Я слишком долго горел в аду, и не существовало такого количества святой воды, которая могла бы смыть мою порочность.
Со мной все было в полном порядке, с того самого дня — дня, который заставил меня прочно закрепиться в своем нынешнем образе и преподал самый ценный урок, который я когда-либо смог бы выучить. Люди всегда будут покидать вас, и неважно, что они — это последнее, что есть в этом мире, ваша единственная причина поддержания жизни и единственная же подушка безопасности. Так вот, если они захотят, то в любой момент просто уйдут. Поэтому я более не собирался подпускать близко к себе кого бы то ни было.

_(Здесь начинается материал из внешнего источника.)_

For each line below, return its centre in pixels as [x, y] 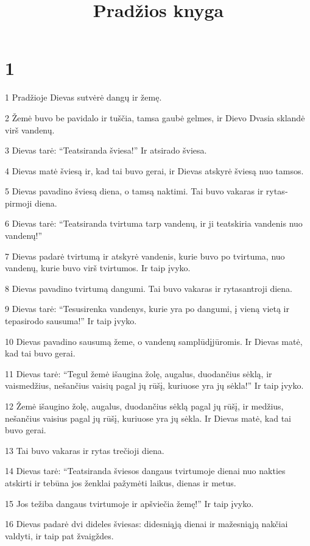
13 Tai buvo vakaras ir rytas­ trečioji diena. [85, 450]
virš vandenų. [30, 129]
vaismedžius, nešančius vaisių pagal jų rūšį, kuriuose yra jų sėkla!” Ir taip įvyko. [154, 385]
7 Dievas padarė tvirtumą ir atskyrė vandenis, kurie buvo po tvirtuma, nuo [145, 256]
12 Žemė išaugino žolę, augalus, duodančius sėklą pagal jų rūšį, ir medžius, [144, 406]
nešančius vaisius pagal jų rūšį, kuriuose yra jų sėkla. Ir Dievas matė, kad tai [148, 418]
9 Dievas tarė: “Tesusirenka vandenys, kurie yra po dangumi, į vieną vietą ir [147, 309]
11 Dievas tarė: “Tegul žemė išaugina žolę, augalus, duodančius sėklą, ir [139, 373]
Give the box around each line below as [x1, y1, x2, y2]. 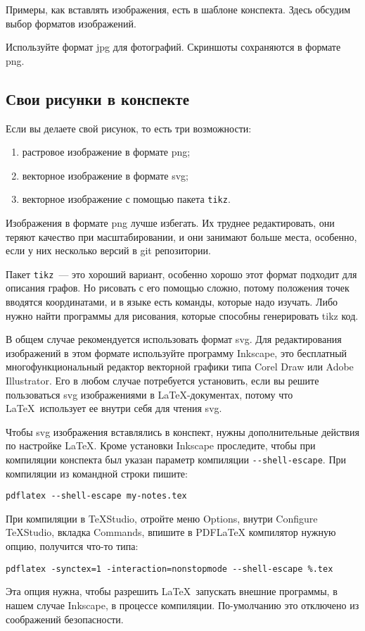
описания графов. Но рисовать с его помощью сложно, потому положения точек [6, 280, 350, 295]
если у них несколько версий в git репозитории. [6, 243, 211, 258]
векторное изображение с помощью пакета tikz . [22, 192, 231, 206]
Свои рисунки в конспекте [6, 87, 189, 109]
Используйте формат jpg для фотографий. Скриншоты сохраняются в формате [6, 39, 341, 54]
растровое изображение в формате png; [22, 144, 191, 159]
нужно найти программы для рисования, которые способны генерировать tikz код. [6, 308, 359, 323]
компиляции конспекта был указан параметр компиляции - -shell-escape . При [6, 451, 346, 466]
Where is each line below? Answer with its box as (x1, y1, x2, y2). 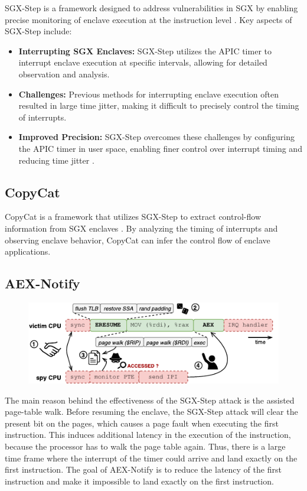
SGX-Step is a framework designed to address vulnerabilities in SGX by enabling (5, 2, 298, 14)
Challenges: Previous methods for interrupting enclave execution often (18, 87, 279, 100)
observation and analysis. (18, 67, 110, 80)
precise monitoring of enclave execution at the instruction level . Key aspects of (5, 13, 292, 25)
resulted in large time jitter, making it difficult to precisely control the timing (18, 99, 299, 112)
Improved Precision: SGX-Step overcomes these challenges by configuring (18, 131, 295, 143)
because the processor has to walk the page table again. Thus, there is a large (5, 440, 286, 452)
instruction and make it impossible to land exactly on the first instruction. (5, 474, 274, 487)
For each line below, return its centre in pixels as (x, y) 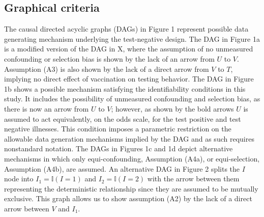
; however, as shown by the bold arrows (172, 108)
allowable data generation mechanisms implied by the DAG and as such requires (129, 138)
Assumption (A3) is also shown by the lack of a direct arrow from (107, 69)
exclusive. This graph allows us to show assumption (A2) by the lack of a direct (128, 198)
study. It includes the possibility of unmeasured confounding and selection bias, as (132, 99)
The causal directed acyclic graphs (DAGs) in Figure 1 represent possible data (126, 29)
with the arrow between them (193, 179)
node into (19, 179)
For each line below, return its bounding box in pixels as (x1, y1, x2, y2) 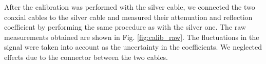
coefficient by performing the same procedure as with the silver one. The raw (4, 22, 246, 32)
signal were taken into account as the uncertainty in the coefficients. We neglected (4, 41, 262, 52)
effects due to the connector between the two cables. (4, 51, 168, 62)
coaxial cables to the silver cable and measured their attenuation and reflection (4, 11, 253, 22)
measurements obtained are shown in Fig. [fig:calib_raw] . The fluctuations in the (4, 31, 259, 42)
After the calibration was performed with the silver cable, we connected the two (4, 2, 255, 12)
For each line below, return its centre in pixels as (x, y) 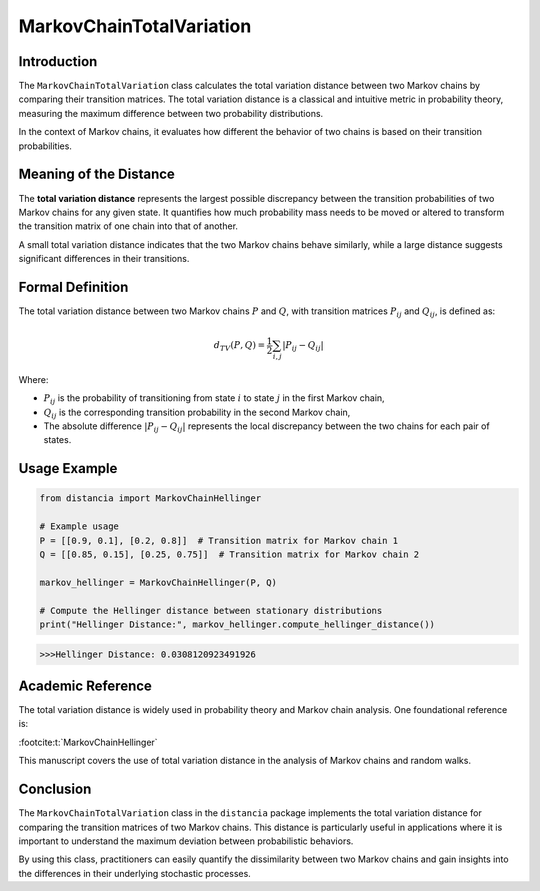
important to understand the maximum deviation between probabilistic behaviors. (186, 841)
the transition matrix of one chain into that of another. (128, 226)
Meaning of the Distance (96, 174)
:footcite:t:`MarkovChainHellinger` (88, 742)
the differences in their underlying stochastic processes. (135, 873)
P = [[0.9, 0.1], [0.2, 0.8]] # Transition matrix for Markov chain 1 (219, 540)
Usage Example (68, 468)
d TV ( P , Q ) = (239, 346)
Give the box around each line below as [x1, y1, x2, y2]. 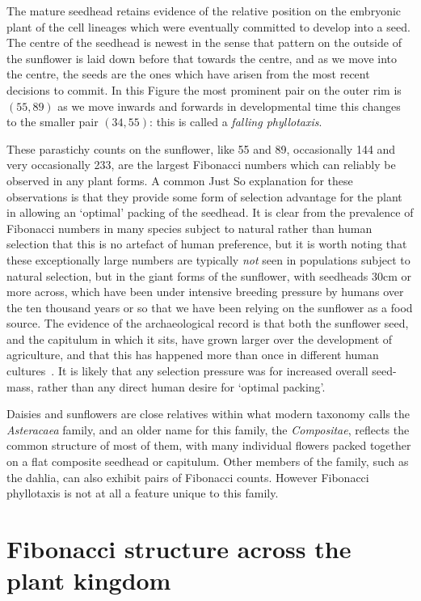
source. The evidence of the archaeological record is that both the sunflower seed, [6, 315, 409, 332]
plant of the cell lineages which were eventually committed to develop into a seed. [6, 18, 410, 35]
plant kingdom [6, 564, 171, 597]
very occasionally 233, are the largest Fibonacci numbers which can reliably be [6, 156, 396, 173]
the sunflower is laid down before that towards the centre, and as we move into [6, 49, 398, 66]
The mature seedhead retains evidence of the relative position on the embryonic [6, 2, 402, 19]
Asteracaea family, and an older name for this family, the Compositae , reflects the [6, 421, 410, 438]
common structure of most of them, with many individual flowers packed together [6, 437, 411, 454]

В этой жизни единственным шансом на выживание была сосредоточенность на главном — на себе.
Раздался шорох.
— Ублюдок! — завизжала Кейт, когда раздражение от моего отказа прорвалось из нее.
Дерьмо, я и забыл о том, что моя шлюшка-неудачница до сих пор стоит на коленях в одних лифчике и трусиках, если вообще можно было назвать этот кусок прозрачной ткани трусиками. Я любил обнаженное тело и все эти сексуальные тряпки так же, как и любой другой мужчина, но, когда даже в самом развратном нижнем белье вам предлагается киска многоразового использования, в нем уже нет ничего привлекательного. Я боролся с искушением предложить ей пару плотных черных боксеров, дабы прикрыться ради нее самой и меня.
— Да-да… я придурок, как мог такое сказать, почему мне нужно быть таким злым… Я все это уже слышал, так что будь добра, поспеши прикрыться и убирайся к черту.
Мой тон был резким и пугающим. Я повернулся к ней спиной, показывая, что разговор окончен.
После моих слов, она прижала свою одежду к груди, не желая тратить ни минуты больше и одеваться в моем присутствии, и побежала к двери.
Я был сексуально неудовлетворен и, после бесчисленного количества бессонных ночей ко всему прочему, изнурен недосыпанием. По этой причине, мое итак агрессивное поведение установилось в режим обострения. Жажда секса рвала крышу. Я точно не был Романом в свой обычный ничем не выдающийся день, скорее, уверен, был близок к подобию самого Сатаны в один из его худших дней.